Subprime Crisis and Board (In-)Competence

The following post comes to us from Harald Hau of the Finance Department at INSEAD and Marcel Thum, Professor of Business and Economics at TU Dresden.

In the paper, Subprime Crisis and Board (In-)Competence: Private vs. Public Banks in Germany, which was recently made publicly available on SSRN, we examine evidence for a systematic underperformance of Germany’s state-owned banks in the current financial crisis and study if the bank losses can be traced to the quality of bank governance.

For this purpose, we examine the biographical background of 593 supervisory board members in the 29 largest banks and find a pronounced difference in the finance and management experience of board representatives across private and state-owned banks. Measures of “boardroom competence” are then related directly to the magnitude of bank losses in the recent financial crisis.
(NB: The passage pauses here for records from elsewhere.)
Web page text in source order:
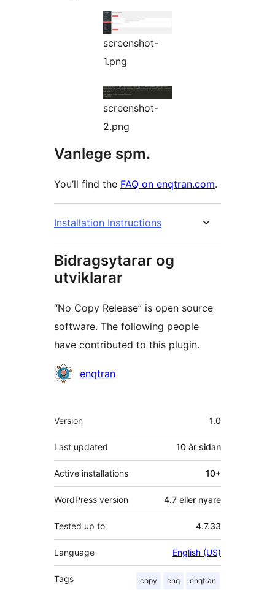
screenshot-
1.png
screenshot-
2.png
Vanlege spm.
You’ll find the FAQ on enqtran.com.
Installation Instructions
Bidragsytarar og
utviklarar
“No Copy Release” is open source
software. The following people
have contributed to this plugin.
Contributors
enqtran
Om
Version 1.0
Last updated 10 år sidan
Active installations 10+
WordPress version 4.7 eller nyare
Tested up to 4.7.33
Language English (US)
Tags copy enq enqtran
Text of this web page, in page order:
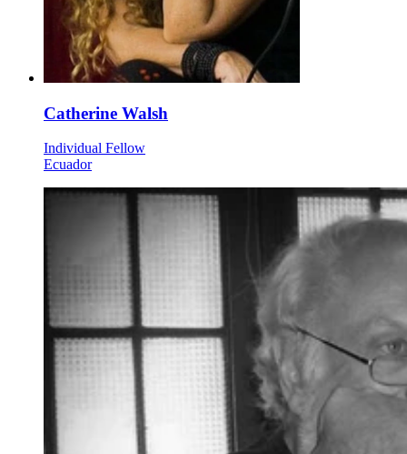
Catherine Walsh
Individual Fellow
Ecuador
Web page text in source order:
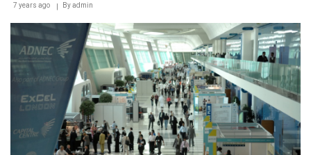
7 years ago Byadmin
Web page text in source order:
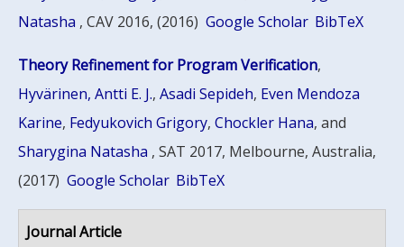
Natasha , CAV 2016, (2016) Google Scholar BibTeX
Theory Refinement for Program Verification,
Hyvärinen, Antti E. J.,Asadi Sepideh, Even Mendoza
Karine, Fedyukovich Grigory,Chockler Hana, and
Sharygina Natasha , SAT 2017, Melbourne, Australia,
(2017) Google Scholar BibTeX
Journal Article
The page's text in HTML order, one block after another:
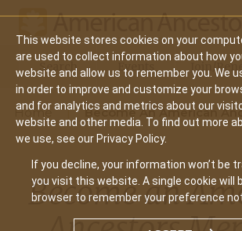
This website stores cookies on your
are used to collect information about how
website and allow us to remember you. We
in order to improve and customize your
and for analytics and metrics about our
website and other media. To find out more
we use, see our Privacy Policy.
If you decline, your information won’t be
you visit this website. A single cookie will
browser to remember your preference
Main
navigation
Search Events Join/
Home Become An American
Become an
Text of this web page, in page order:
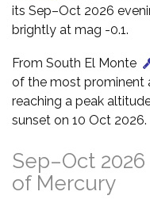
its Sep–Oct 2026
brightly at mag -0.1.
From South El Monte
of the most prominent
reaching a peak
sunset on 10 Oct 2026.
Sep–Oct
of Mercury
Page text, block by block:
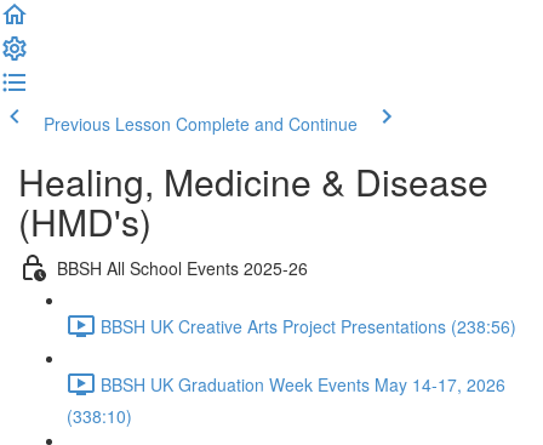
Previous Lesson Complete and Continue
Healing, Medicine & Disease
(HMD's)
BBSH All School Events 2025-26
BBSH UK Creative Arts Project Presentations (238:56)
BBSH UK Graduation Week Events May 14-17, 2026
(338:10)
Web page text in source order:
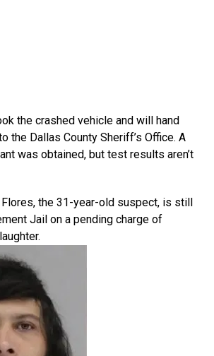
the crashed vehicle and will hand
the Dallas County Sheriff’s Office. A
was obtained, but test results aren’t
the 31-year-old suspect, is still
Jail on a pending charge of
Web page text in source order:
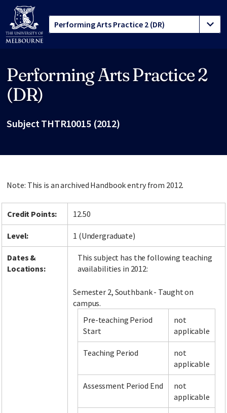
Performing Arts Practice 2
(DR)
Subject THTR10015 (2012)
Note: This is an archived Handbook entry from 2012.
Credit Points: 12.50
Level: 1 (Undergraduate)
Dates &
Locations:
This subject has the following teaching
availabilities in 2012:
Semester 2, Southbank - Taught on
campus.
Pre-teaching Period
Start
not
applicable
Teaching Period
not
applicable
Assessment Period End
not
applicable
Site footer
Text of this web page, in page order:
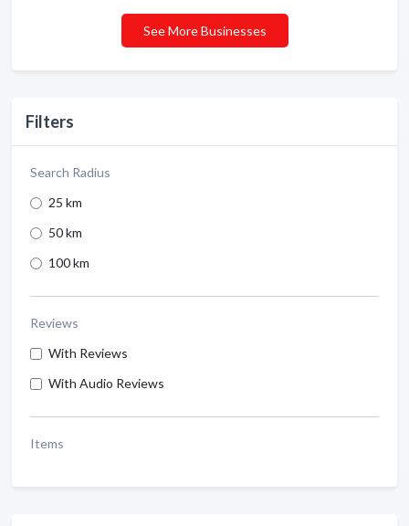
Filters
Search Radius
25 km
50 km
100 km
Reviews
With Reviews
With Audio Reviews
Items
See More Businesses
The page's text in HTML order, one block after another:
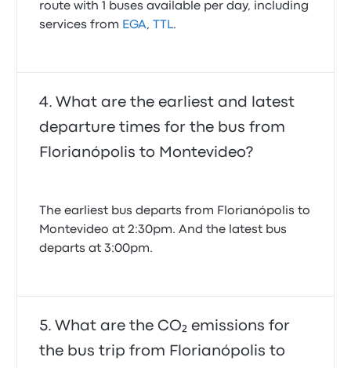
route with 1 buses available per day, including
services from EGA, TTL.
What are the earliest and latest
departure times for the bus from
Florianópolis to Montevideo?
The earliest bus departs from Florianópolis to
Montevideo at 2:30pm. And the latest bus
departs at 3:00pm.
What are the CO₂ emissions for
the bus trip from Florianópolis to
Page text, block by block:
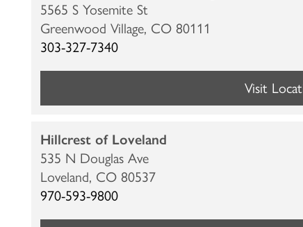
HOME
LOCATIONS
CARE & SERVICES
5565 S Yosemite St
Greenwood Village, CO 80111
303-327-7340
Visit
Hillcrest of Loveland
535 N Douglas Ave
Loveland, CO 80537
970-593-9800
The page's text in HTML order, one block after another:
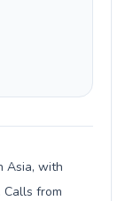
Asia, with
Calls from
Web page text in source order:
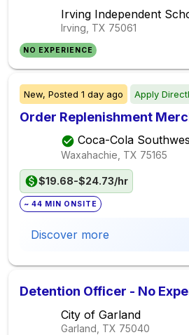
Irving Independent
Irving, TX 75061
NO EXPERIENCE
New, Posted 1 day ago Apply
Order Replenishment
Coca-Cola
Waxahachie, TX 75165
$19.68-$24.73/hr
~ 44 MIN ONSITE
Discover more
Detention Officer - No
City of Garland
Garland, TX 75040
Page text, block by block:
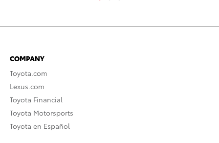
COMPANY
Toyota.com
Lexus.com
Toyota Financial
Toyota Motorsports
Toyota en Español
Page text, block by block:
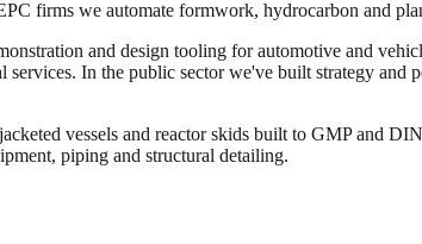
firms we automate formwork, hydrocarbon and
and design tooling for automotive and
In the public sector we've built strategy
vessels and reactor skids built to GMP and
piping and structural detailing.
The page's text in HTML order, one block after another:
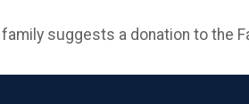
suggests a donation to the
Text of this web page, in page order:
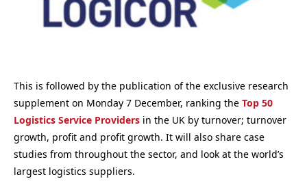
This is followed by the publication of the exclusive research
supplement on Monday 7 December, ranking the Top 50
Logistics Service Providers in the UK by turnover; turnover
growth, profit and profit growth. It will also share case
studies from throughout the sector, and look at the world’s
largest logistics suppliers.
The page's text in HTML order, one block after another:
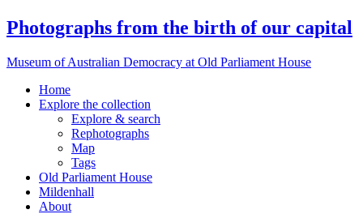
Photographs from the birth of our capital
Museum of Australian Democracy at Old Parliament House
Home
Explore the collection
Explore & search
Rephotographs
Map
Tags
Old Parliament House
Mildenhall
About
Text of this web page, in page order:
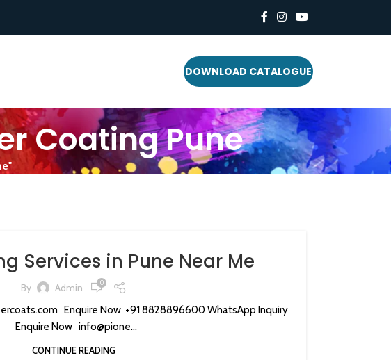
DOWNLOAD CATALOGUE
Coating Pune
Services in Pune Near Me
By Admin 0
Enquire Now +91 8828896600 WhatsApp Inquiry
Enquire Now info@pione...
CONTINUE READING
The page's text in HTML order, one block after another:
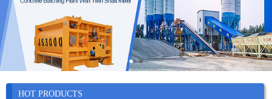
HOT PRODUCTS

 Company
News
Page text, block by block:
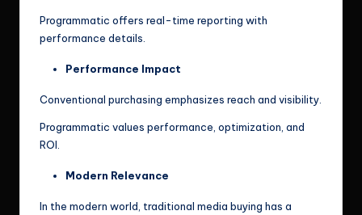
Programmatic offers real-time reporting with
performance details.
Performance Impact
Conventional purchasing emphasizes reach and visibility.
Programmatic values performance, optimization, and
ROI.
Modern Relevance
In the modern world, traditional media buying has a
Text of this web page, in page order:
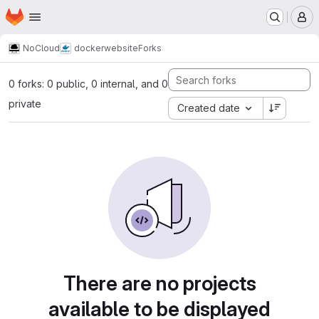
Skip to main content
Homepage
NoCloud dockerwebsiteForks
0 forks: 0 public, 0 internal, and 0
private
Created date
There are no projects
available to be displayed
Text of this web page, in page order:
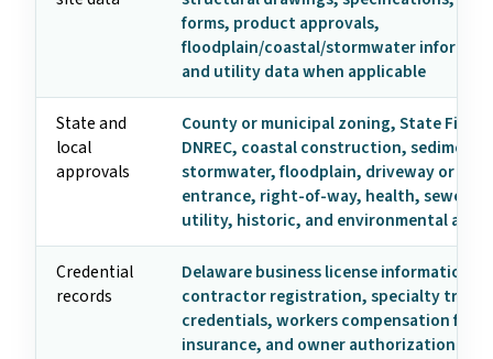
forms, product approvals,
floodplain/coastal/stormwater
and utility data when applicable
State and
local
approvals
County or municipal zoning, State Fire
DNREC, coastal construction, sediment
stormwater, floodplain, driveway or
entrance, right-of-way, health, sewer/
utility, historic, and environmental
Credential
records
Delaware business license information,
contractor registration, specialty trade
credentials, workers compensation
insurance, and owner authorization
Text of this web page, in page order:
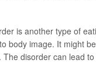
is another type of
body image. It might
disorder can lead
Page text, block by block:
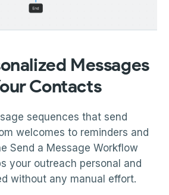
Messages
Contacts
sequences that send
welcomes to reminders and
Send a Message Workflow
your outreach personal and
without any manual effort.
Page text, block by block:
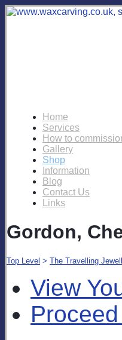
Home
Services
How to
Gallery
Shop
Information
Blog
Contact Us
Links
Gordon,
Top Level > The Travelling
View
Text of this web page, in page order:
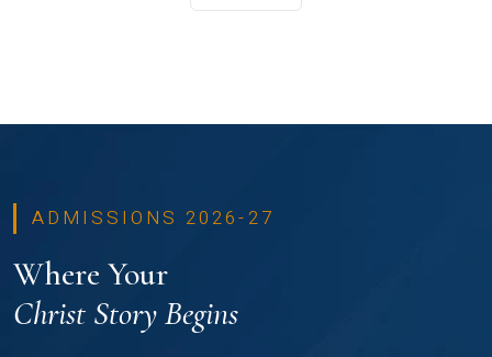
ADMISSIONS 2026-27
Where Your
Christ Story Begins
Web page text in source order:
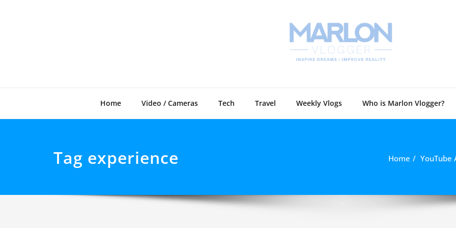
Home Video / Cameras Tech Travel Weekly Vlogs Who is Marlon Vlogger?
Tag experience Home YouTube
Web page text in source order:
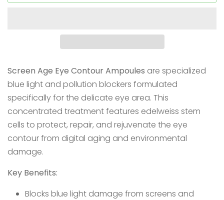
Screen Age Eye Contour Ampoules are specialized
blue light and pollution blockers formulated
specifically for the delicate eye area. This
concentrated treatment features edelweiss stem
cells to protect, repair, and rejuvenate the eye
contour from digital aging and environmental
damage.
Key Benefits:
Blocks blue light damage from screens and
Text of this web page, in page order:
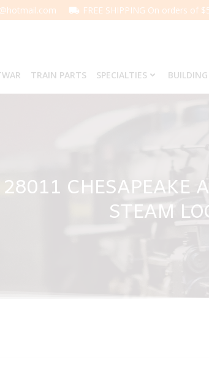
FREE SHIPPING On orders of
TRAIN PARTS SPECIALTIES
CHESAPEAKE
STEAM
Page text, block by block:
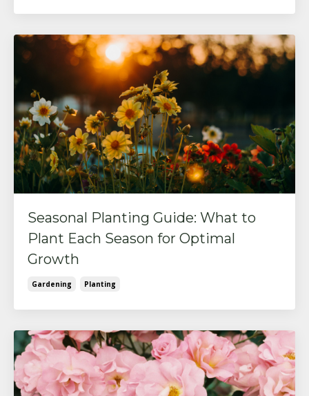
Seasonal Planting Guide: What to
Plant Each Season for Optimal
Growth
Gardening Planting
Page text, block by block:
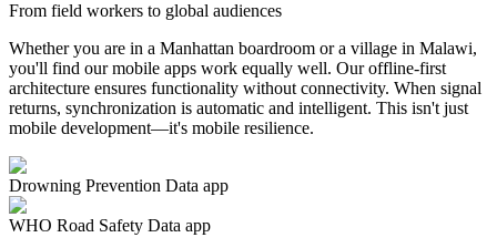
From field workers to global audiences
Whether you are in a Manhattan boardroom or a village in Malawi,
you'll find our mobile apps work equally well. Our offline-first
architecture ensures functionality without connectivity. When signal
returns, synchronization is automatic and intelligent. This isn't just
mobile development—it's mobile resilience.
Drowning Prevention Data app
WHO Road Safety Data app
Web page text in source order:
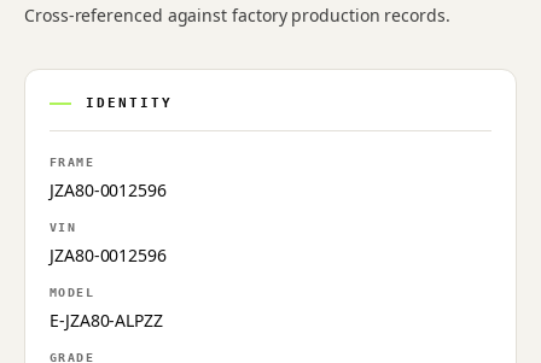
Cross-referenced against factory production records.
IDENTITY
FRAME
JZA80-0012596
VIN
JZA80-0012596
MODEL
E-JZA80-ALPZZ
GRADE
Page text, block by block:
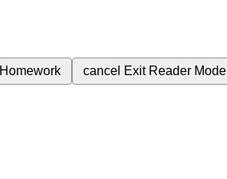
Homework cancel Exit Reader Mode
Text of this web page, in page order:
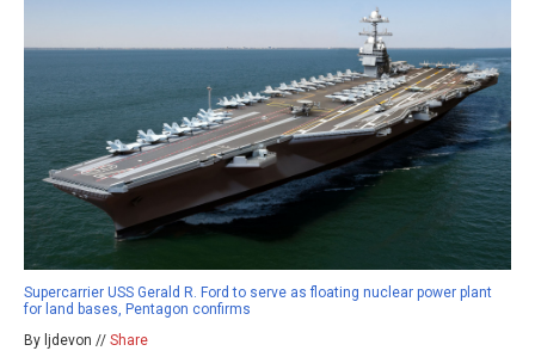
Supercarrier USS Gerald R. Ford to serve as floating nuclear power plant
for land bases, Pentagon confirms
By ljdevon // Share
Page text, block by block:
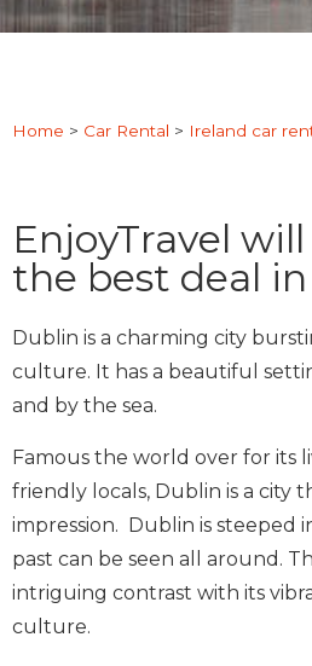
Home > Car Rental > Ireland car
EnjoyTravel
the best deal
Dublin is a charming city
culture. It has a beautiful
and by the sea.
Famous the world over for its
friendly locals, Dublin is a city
impression. Dublin is steeped
past can be seen all around.
intriguing contrast with its
culture.
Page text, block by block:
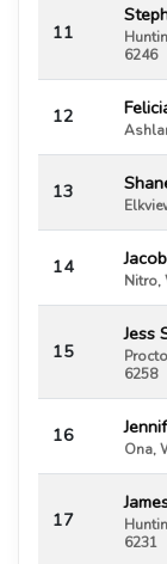
11
6246
12
13
14
Nitro,
15
Jess
6258
16
Ona,
17
6231
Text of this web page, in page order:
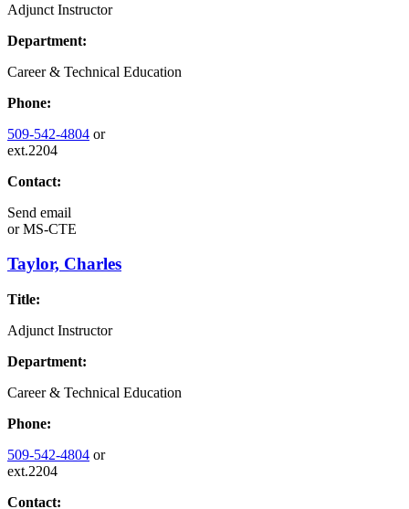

Our data confirms that supervisory board (in-)competence in finance is related to losses in the financial crisis.

Overall, our case study shows that state ownership comes at the costs of weaker monitoring of bank managers, possibly higher risk exposure and higher bank losses in a financial crisis. This finding is important given that state-ownership has even increased in the wake of the current crisis. The policy conclusions are straightforward. First, state ownership in the banking sector should be reduced as far as possible. Second, whenever state ownership is unavoidable, the financial competences of the supervisory boards have to be strengthened. Instead of installing politically connected board members, the state should delegate financial experts to the supervisory boards. Third, private institutions may similarly benefit from a more competent supervisory board. Enhanced shareholder rights and better shareholder representation can also pave the way for more bank board quality and more effective monitoring. Fourth, it seems worth exploring whether prudential bank regulations should explicitly encompass criteria for board competence and quality. These measures offer a promising path towards more financial stability because at the heart of any financial crisis are large bank losses.

The full paper is available for download here.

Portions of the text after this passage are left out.